My heater will blast me out. Is it getting its full flow of coolant? Fed from the rear of the head near the firewall. Make sure the valve is flowing good. Doesn't matter which way it flows through the core. I hope you are opening the flaps on the bottom to direct the air. Also you gotta run at least a 160 degree stat. My take on the floor pans is as long as it is bolted into solid metal as the seams don't leak, and you don't tell anybody else and nobodyelse see this post, leave it alone. Put the carpet back down and drive it.
Thanks to all...I would have pulled it up, cut out more floor and welded the damn thing in (spiders or no) and have screwed the pooch. Ain't the HAMB wonderful and informative!
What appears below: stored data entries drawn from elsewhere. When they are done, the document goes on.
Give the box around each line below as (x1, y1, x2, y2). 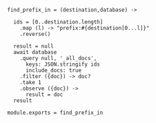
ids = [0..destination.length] (13, 19, 104, 26)
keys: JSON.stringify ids (25, 61, 100, 68)
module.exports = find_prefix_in (7, 109, 104, 116)
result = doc (25, 91, 64, 98)
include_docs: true (25, 67, 81, 74)
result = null (13, 43, 54, 50)
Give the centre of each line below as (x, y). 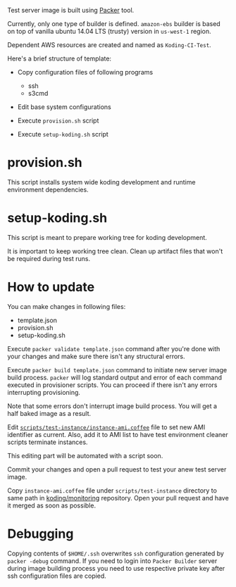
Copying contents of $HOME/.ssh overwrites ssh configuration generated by (116, 553)
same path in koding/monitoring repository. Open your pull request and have (118, 498)
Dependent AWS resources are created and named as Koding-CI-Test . (109, 45)
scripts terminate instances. (48, 442)
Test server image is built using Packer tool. (71, 10)
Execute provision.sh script (58, 120)
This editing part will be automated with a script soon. (85, 455)
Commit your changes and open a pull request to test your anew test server (117, 469)
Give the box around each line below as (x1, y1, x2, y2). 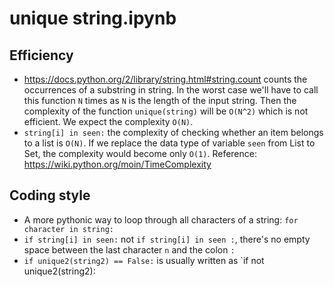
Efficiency (9, 47, 74, 64)
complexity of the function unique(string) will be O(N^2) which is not (23, 105, 309, 117)
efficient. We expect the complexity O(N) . (23, 116, 194, 127)
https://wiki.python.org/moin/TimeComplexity (23, 158, 212, 170)
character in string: (23, 224, 114, 234)
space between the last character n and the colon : (23, 243, 236, 256)
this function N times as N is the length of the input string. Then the (23, 95, 297, 106)
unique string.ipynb (9, 7, 177, 30)
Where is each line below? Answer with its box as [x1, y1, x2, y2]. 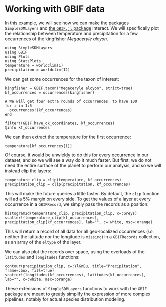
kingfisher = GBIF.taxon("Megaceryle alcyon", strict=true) [5, 86, 133, 91]
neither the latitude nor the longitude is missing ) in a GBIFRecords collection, [5, 233, 161, 240]
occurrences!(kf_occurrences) [9, 107, 72, 113]
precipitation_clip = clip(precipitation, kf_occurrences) [5, 182, 131, 187]
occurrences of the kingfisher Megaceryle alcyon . [5, 36, 108, 42]
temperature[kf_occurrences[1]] [5, 143, 72, 148]
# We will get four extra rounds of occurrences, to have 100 [5, 99, 137, 104]
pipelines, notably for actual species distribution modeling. [5, 296, 126, 302]
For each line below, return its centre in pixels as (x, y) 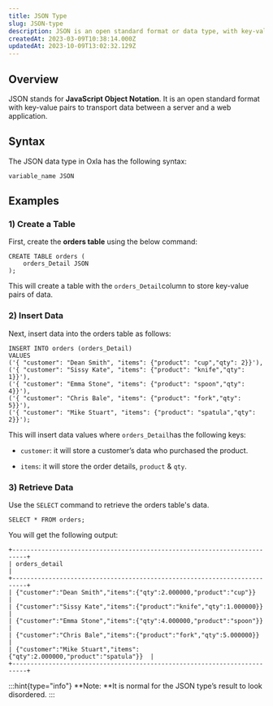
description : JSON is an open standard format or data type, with (123, 31)
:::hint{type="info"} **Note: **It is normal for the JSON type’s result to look (135, 686)
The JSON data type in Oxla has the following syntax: (97, 161)
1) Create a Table (42, 224)
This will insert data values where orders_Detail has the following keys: (127, 434)
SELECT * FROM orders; (47, 520)
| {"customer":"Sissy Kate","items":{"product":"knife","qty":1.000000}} (136, 607)
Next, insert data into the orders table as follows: (90, 333)
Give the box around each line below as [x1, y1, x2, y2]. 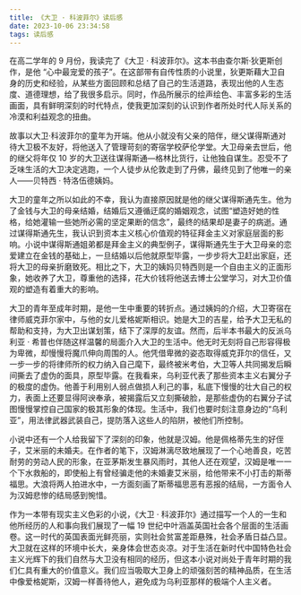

One other interesting thing about those is a lot of the holes and reliefs in the pan and firewall stampings are mirror images on the left and right sides. So they could use the same parts in right and left-hand drive builds,
Wish mine looked like that....LOL. .Plymouthdoctor (www.plymouthdoctor.com) makes replacements, and I've verified with him that they do in fact bolt in. It is a nice feature considereing it definitley eases access to the Master Cylinder and brake and clutch pedal linkage. I think I'm going to end up fabbin something similar to the stock pan for my 40 coupe to replace the pieces the prior owner cobbled together.